Output the exact lines that start at the one containing "Loading A View (35, 342)" and continue to the last line of the entries below; do not output pictures.

==============================

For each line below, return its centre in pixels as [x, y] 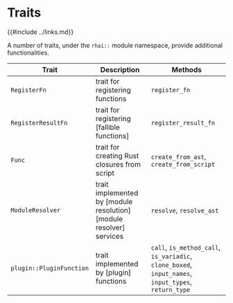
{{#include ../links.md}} [41, 32]
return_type [171, 290]
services [110, 236]
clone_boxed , [172, 264]
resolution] [113, 210]
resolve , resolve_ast [185, 210]
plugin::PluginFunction [50, 268]
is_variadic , [172, 256]
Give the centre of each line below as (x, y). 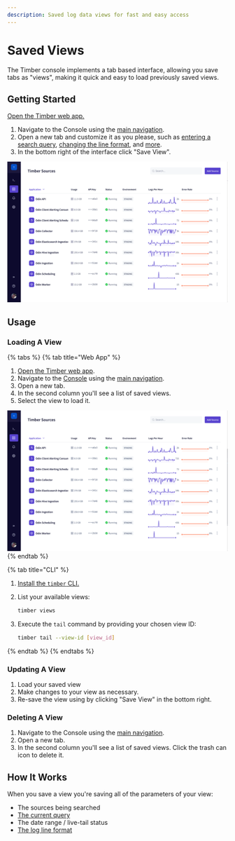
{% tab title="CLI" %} (38, 569)
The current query (44, 815)
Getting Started (42, 99)
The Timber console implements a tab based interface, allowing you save (113, 69)
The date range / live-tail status (63, 823)
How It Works (37, 777)
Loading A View (35, 342)
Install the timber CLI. (48, 583)
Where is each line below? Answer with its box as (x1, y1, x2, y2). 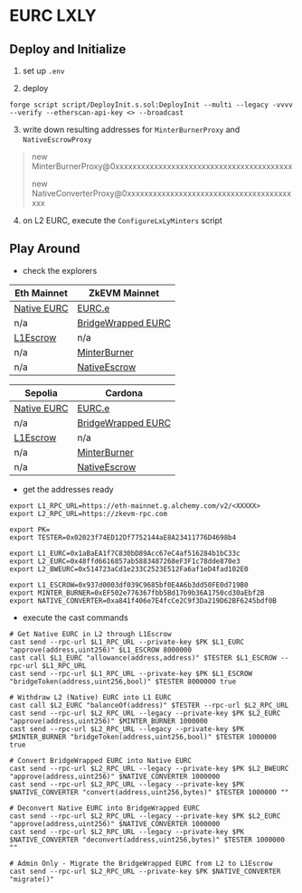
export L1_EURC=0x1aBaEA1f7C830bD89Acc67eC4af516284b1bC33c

==============================

__Your response__.
Loading A View (35, 342)
Install the timber CLI. (48, 583)
Where is each line below? Answer with its box as (x1, y1, x2, y2). 
export L1_EURC=0x1aBaEA1f7C830bD89Acc67eC4af516284b1bC33c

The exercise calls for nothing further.